Pour moi, non! Je pense que c’est un ajout qui complète, mais qu’on ne pourra pas se passer de spécialistes. Les gens ne feront pas confiance à une machine. La machine, ce qu’elle fait, c’est juste généraliser. Elle ira chercher des algorithmes pour proposer plein de choses. Mais rien n’indique que l’individu va aimer un vin plutôt qu’un autre. Mais s’il connaît mon palais, il va me faire davantage confiance qu’à la machine. Il y a un lien de confiance d’humain à humain qui va toujours demeurer. Je considère que c’est une aide pour le sommelier expert : l’IA va me donner quelques propositions, et moi, avec mes connaissances, mon goût personnel et un peu de psychologie, je peux faire un meilleur choix pour le client. Je pense donc que ça va fonctionner main dans la main.
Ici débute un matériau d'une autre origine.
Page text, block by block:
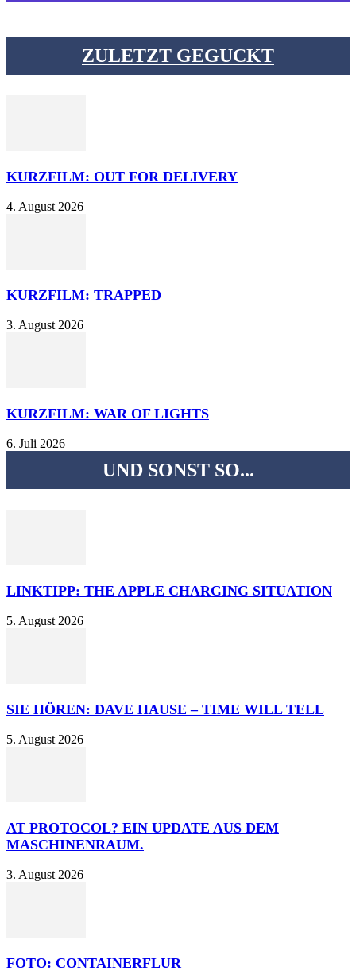
ZULETZT GEGUCKT
KURZFILM: OUT FOR DELIVERY
4. August 2026
KURZFILM: TRAPPED
3. August 2026
KURZFILM: WAR OF LIGHTS
6. Juli 2026
UND SONST SO...
LINKTIPP: THE APPLE CHARGING SITUATION
5. August 2026
SIE HÖREN: DAVE HAUSE – TIME WILL TELL
5. August 2026
AT PROTOCOL? EIN UPDATE AUS DEM
MASCHINENRAUM.
3. August 2026
FOTO: CONTAINERFLUR
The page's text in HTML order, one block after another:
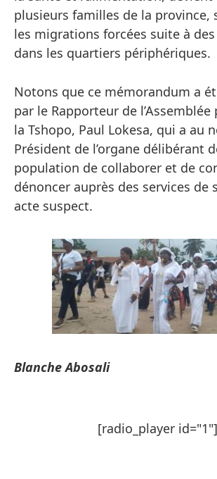
plusieurs familles de la province,
les migrations forcées suite à
dans les quartiers périphériques.
Notons que ce mémorandum a
par le Rapporteur de
la Tshopo, Paul Lokesa, qui a au
Président de l’organe délibérant
population de collaborer et de
dénoncer auprès des services de
acte suspect.
Blanche Abosali
[radio_player id="1"]
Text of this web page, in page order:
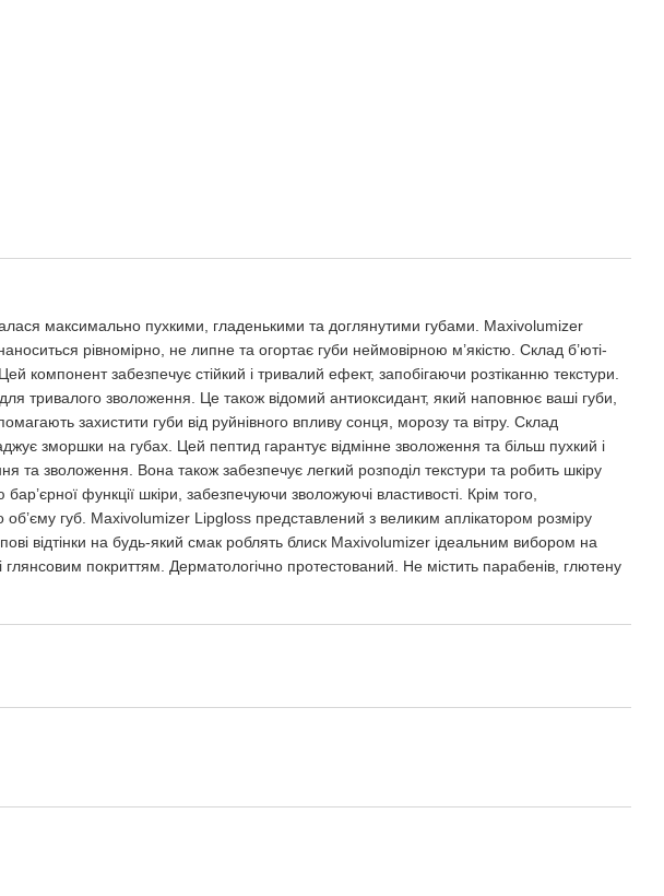
максимально пухкими, гладенькими та доглянутими губами. Maxivolumizer
рівномірно, не липне та огортає губи неймовірною м’якістю. Склад б’юті-
компонент забезпечує стійкий і тривалий ефект, запобігаючи розтіканню текстури.
тривалого зволоження. Це також відомий антиоксидант, який наповнює ваші губи,
захистити губи від руйнівного впливу сонця, морозу та вітру. Склад
зморшки на губах. Цей пептид гарантує відмінне зволоження та більш пухкий і
та зволоження. Вона також забезпечує легкий розподіл текстури та робить шкіру
функції шкіри, забезпечуючи зволожуючі властивості. Крім того,
губ. Maxivolumizer Lipgloss представлений з великим аплікатором розміру
відтінки на будь-який смак роблять блиск Maxivolumizer ідеальним вибором на
покриттям. Дерматологічно протестований. Не містить парабенів, глютену

On ne pourra pas se passer d’experts : c’est impossible !
À quoi ressemble l’IA du futur dans le secteur du vin ?
Je pense que le besoin premier est à la vigne! Tout commence avec les raisins. En ce moment, on mise beaucoup sur le bio, mais avec le bio, on a beaucoup plus de maladies et d’attaques à la vigne. C’est très difficile d’avoir une vue d’ensemble à moindre coût et de savoir si un raisin est en santé. C’est intéressant de voir qu’on retourne aux sources avec le bio, mais avec de l’aide technologique pour connaître rapidement l’état du raisin !
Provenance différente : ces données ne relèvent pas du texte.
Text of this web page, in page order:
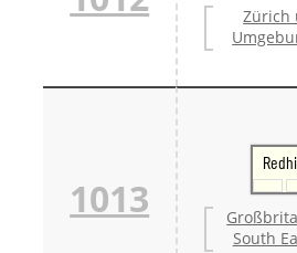
Zürich
1013
South
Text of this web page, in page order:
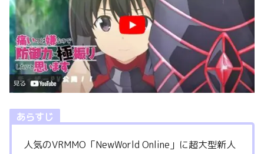
あらすじ
人気のVRMMO「NewWorld Online」に超大型新人
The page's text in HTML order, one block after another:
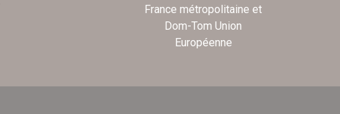
France métropolitaine et
Dom-Tom Union
Européenne
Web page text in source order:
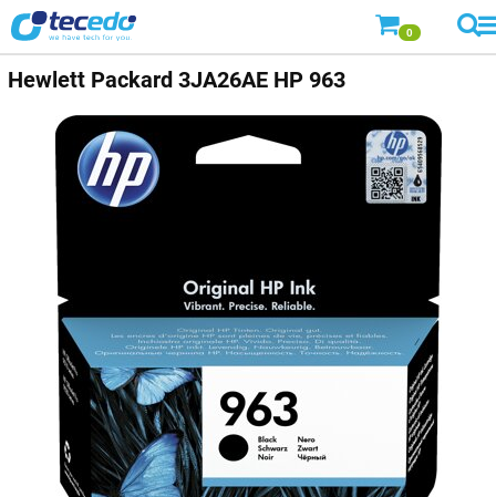
0
Hewlett Packard 3JA26AE HP 963
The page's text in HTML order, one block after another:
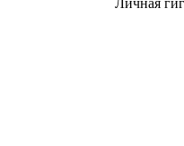
Личная

Ensuite, dans le processus de création du vin, je j’aimerais avoir un logiciel qui m’indique ce qu’aiment les clients. C’est-à-dire avoir un profil de goût. Ça permettrait de confectionner un vin plus précis en fonction des préférences actuelles, basé sur des données. Mais encore une fois, il est très important d’avoir l’être humain au bout de la démarche; je ne laisserai pas la machine en roue libre!
Enfin, pour le client, avoir des recommandations, je trouve ça très bien! Avoir un algorithme qui aide à élaborer des combos d’accords mets et vins, qui amène le consommateur à déculpabiliser et à mieux boire. Tant qu’à mieux boire, avoir le bon accord mets-vin, je trouve ça fantastique. En fonction des goûts et des achats.
Enfin, la gestion de cave. Pour ceux qui sont collectionneurs ou qui aiment avoir des vins, c’est très intéressant de posséder un logiciel qui permet de boire les vins au bon moment.